The best thing about the wild blueberry is our social relationship with it.

Canadians from Newfoundland to the Yukon harvest the fruit of this ethnobotanical icon, in berry-picking parties in the bush, with parents, cousins, aunts and uncles - eating as they go. Turning those pails of fruit into jam, wine or pancakes is another opportunity to socialize and celebrate; it's a ritual of late summer and early fall, when the berries are ripe and full of flavour.

Is the wild blueberry really Canada's national plant?

The blueberry links us in other ways. It is indelibly identified with the boreal forest, that vast belt of green that is our country's heart and lungs, pumping out clean air, absorbing carbon dioxide and providing an immense haven for wildlife. There are several species of blueberry. They are of the genus Vaccinium. Common Canadian ones include Vaccinium myrtilloides (velvet leaf blueberry) and Vaccinium angustifolium (low bush blueberry). They are native to Canada. As far as anyone can tell, they've been growing here forever.

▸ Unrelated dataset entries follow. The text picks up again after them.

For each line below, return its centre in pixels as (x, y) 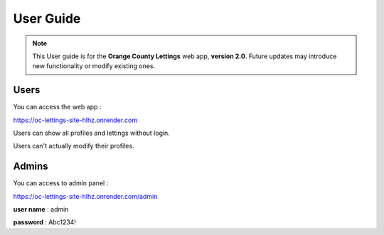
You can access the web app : (57, 107)
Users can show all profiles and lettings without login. (91, 133)
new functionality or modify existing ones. (94, 66)
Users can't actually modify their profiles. (74, 146)
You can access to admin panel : (61, 183)
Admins (31, 166)
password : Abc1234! (44, 222)
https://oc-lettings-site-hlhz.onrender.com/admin (85, 196)
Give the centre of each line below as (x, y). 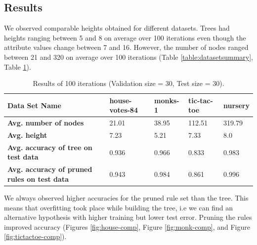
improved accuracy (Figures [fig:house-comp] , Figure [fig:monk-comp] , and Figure (127, 226)
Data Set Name (34, 105)
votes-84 (124, 110)
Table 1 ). (18, 66)
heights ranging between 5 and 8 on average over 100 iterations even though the (125, 37)
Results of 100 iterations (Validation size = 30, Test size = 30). (128, 83)
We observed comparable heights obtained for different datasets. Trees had (117, 28)
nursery (236, 105)
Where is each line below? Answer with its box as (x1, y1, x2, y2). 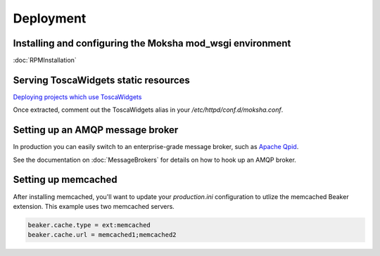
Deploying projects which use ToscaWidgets (13, 92, 142, 101)
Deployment (13, 11, 87, 26)
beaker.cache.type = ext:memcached (27, 221, 151, 229)
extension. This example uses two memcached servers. (13, 202, 175, 210)
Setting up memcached (13, 174, 118, 186)
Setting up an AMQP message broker (13, 124, 179, 136)
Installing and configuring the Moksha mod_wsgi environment (13, 37, 291, 49)
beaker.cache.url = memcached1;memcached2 (27, 231, 177, 239)
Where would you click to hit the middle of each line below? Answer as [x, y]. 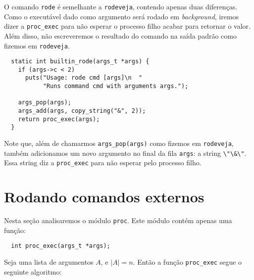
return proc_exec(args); [59, 119]
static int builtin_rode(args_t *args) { [80, 62]
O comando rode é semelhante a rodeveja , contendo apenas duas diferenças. [121, 6]
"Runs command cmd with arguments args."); [116, 86]
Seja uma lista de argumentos [49, 262]
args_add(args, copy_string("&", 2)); [82, 111]
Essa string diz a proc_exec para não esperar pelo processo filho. [103, 163]
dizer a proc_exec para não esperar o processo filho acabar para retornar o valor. [127, 26]
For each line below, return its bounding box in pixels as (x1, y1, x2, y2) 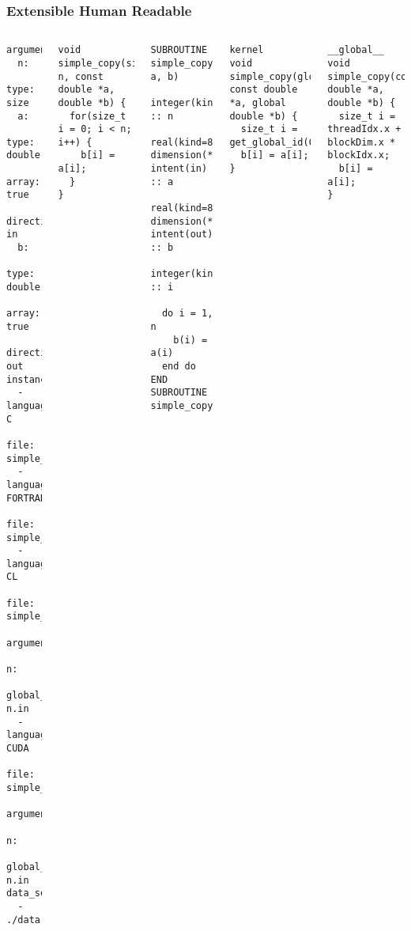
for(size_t (69, 110, 126, 122)
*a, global (229, 97, 287, 108)
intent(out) (150, 229, 213, 240)
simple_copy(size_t (58, 57, 160, 69)
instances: (6, 373, 63, 385)
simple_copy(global (229, 70, 332, 82)
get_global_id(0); (229, 136, 326, 148)
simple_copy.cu (6, 782, 86, 793)
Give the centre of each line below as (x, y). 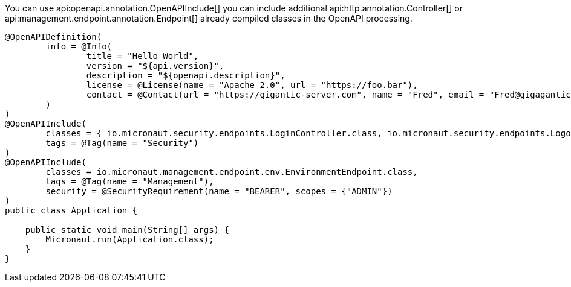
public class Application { (71, 210)
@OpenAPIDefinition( (54, 37)
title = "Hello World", (142, 56)
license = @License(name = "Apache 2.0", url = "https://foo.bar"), (252, 85)
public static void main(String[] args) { (127, 230)
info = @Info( (79, 46)
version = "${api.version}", (155, 66)
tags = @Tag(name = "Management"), (130, 181)
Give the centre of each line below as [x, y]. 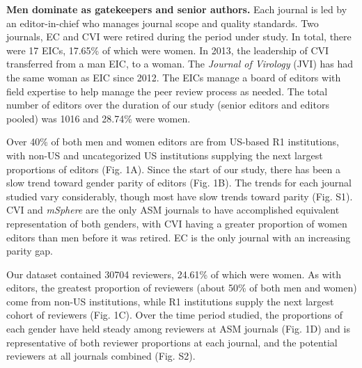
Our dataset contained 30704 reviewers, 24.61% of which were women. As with [174, 274]
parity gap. [30, 251]
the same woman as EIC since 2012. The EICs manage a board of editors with [174, 77]
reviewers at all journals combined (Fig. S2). [101, 356]
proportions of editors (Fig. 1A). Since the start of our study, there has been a [173, 169]
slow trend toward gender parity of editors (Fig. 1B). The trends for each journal [179, 183]
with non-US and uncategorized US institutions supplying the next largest [165, 155]
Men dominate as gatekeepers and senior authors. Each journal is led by [177, 9]
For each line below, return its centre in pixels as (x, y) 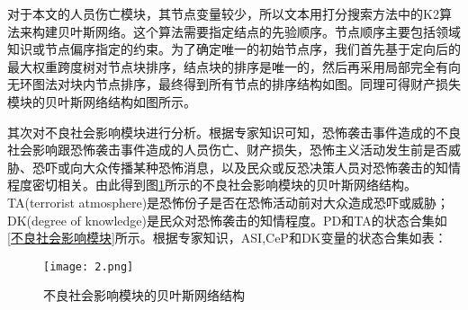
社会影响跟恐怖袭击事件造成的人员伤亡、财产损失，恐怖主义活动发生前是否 (228, 150)
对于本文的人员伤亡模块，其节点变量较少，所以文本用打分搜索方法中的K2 (223, 13)
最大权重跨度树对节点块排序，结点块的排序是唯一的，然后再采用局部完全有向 (234, 66)
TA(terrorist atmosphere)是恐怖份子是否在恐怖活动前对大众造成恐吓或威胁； (229, 202)
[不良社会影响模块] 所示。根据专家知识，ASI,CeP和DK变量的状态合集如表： (227, 238)
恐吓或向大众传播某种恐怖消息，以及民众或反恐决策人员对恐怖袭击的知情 (246, 167)
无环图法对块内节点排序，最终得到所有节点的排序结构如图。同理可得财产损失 (234, 84)
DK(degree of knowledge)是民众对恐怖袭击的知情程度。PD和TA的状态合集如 (227, 220)
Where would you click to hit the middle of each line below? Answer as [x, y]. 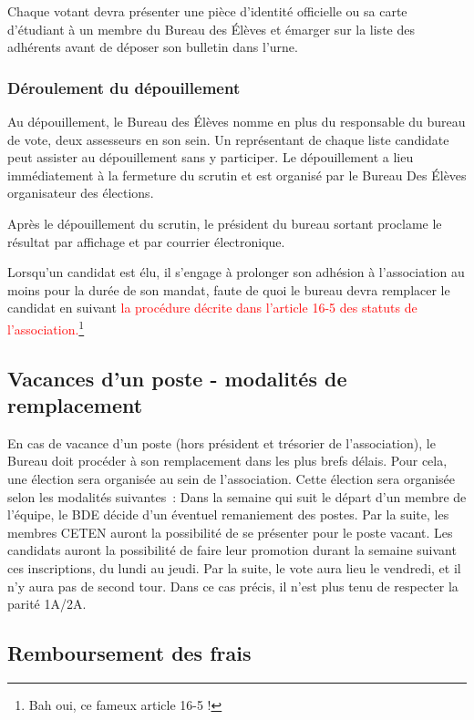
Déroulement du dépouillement [124, 87]
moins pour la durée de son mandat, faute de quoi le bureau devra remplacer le [229, 289]
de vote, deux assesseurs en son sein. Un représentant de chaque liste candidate [228, 139]
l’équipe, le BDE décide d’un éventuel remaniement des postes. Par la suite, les [228, 514]
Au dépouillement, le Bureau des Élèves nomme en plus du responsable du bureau [237, 121]
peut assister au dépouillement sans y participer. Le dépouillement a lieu [211, 157]
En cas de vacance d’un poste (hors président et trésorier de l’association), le [222, 442]
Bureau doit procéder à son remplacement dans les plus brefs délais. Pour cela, [227, 461]
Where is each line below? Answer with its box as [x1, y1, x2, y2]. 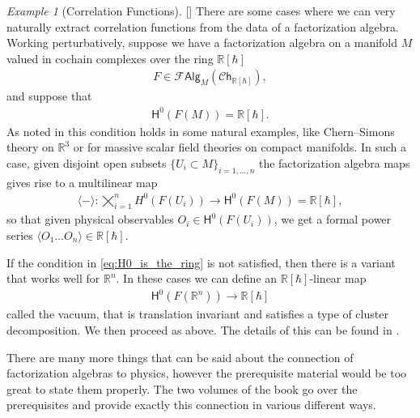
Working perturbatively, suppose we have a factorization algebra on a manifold [6, 34, 398, 51]
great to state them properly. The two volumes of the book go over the [6, 380, 358, 397]
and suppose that [6, 87, 92, 104]
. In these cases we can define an [116, 270, 278, 287]
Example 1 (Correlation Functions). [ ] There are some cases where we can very [6, 2, 396, 19]
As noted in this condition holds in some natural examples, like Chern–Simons [6, 122, 395, 139]
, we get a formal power [274, 211, 392, 228]
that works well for [6, 270, 100, 287]
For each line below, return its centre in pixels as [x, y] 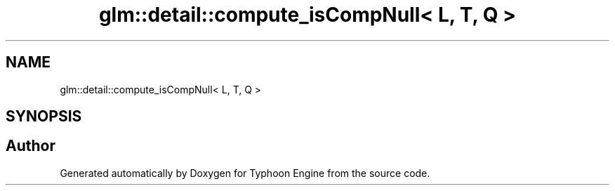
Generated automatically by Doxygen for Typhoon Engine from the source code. [245, 173]
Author [31, 146]
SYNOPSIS [44, 117]
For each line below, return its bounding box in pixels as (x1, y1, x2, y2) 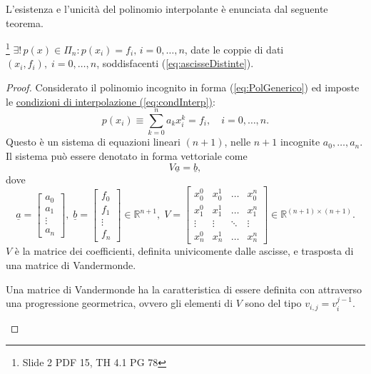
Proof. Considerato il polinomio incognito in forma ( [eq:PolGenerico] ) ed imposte (6, 80, 360, 95)
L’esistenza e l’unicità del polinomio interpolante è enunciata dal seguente (6, 1, 328, 16)
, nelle (224, 134, 251, 149)
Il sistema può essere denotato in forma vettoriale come (6, 148, 248, 163)
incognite (280, 134, 320, 149)
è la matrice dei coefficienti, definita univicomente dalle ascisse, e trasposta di (14, 243, 354, 258)
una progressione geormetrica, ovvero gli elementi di (6, 295, 233, 310)
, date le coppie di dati (184, 41, 284, 56)
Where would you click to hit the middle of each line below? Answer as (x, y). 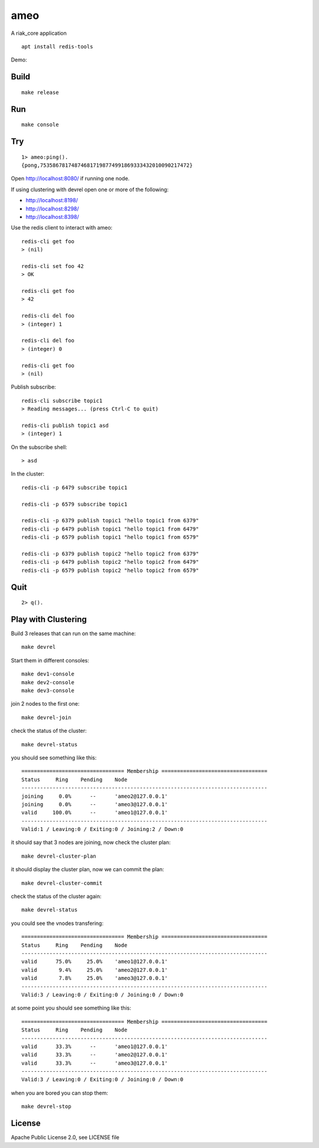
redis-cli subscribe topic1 (62, 400)
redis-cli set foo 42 (53, 266)
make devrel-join (46, 717)
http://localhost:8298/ (52, 208)
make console (40, 125)
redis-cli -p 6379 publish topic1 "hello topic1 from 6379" (110, 521)
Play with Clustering (49, 619)
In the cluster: (27, 474)
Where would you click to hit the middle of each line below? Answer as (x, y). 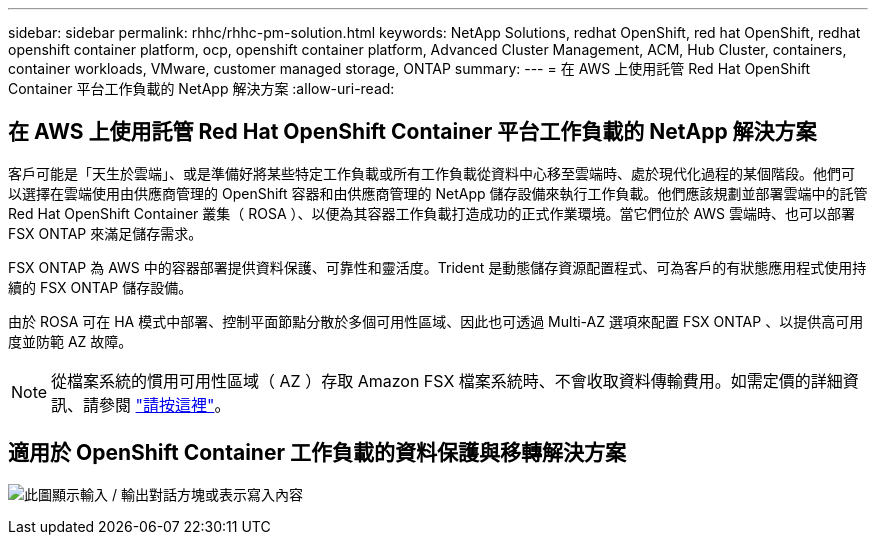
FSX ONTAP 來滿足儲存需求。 (105, 233)
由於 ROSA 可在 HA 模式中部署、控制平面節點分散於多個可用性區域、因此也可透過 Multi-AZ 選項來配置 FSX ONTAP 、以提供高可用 (436, 321)
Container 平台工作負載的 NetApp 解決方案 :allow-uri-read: (201, 88)
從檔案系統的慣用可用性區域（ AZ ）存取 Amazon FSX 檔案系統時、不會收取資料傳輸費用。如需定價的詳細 (447, 380)
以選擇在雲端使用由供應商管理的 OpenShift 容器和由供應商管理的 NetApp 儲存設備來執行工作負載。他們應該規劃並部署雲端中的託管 (438, 193)
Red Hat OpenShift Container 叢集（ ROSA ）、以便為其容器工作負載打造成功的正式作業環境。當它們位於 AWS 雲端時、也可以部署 (432, 213)
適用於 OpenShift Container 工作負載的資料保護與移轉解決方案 (317, 453)
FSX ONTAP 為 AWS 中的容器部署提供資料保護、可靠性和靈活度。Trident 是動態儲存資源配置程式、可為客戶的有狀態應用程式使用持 (437, 267)

Wild blueberries are a major food source for another national icon, bears. For example, researchers have found that the reproductive success of female black bears is dependent on the availability and abundance of berries. The bears gorge themselves on the fruit late in the summer when the berries are ripe. According to Jeff Gailus, author of The Grizzly Manifesto: "A single grizzly bear can eat as many as 20,000 berries in a single day, its nimble lips capable of picking each berry without so much as disturbing a leaf."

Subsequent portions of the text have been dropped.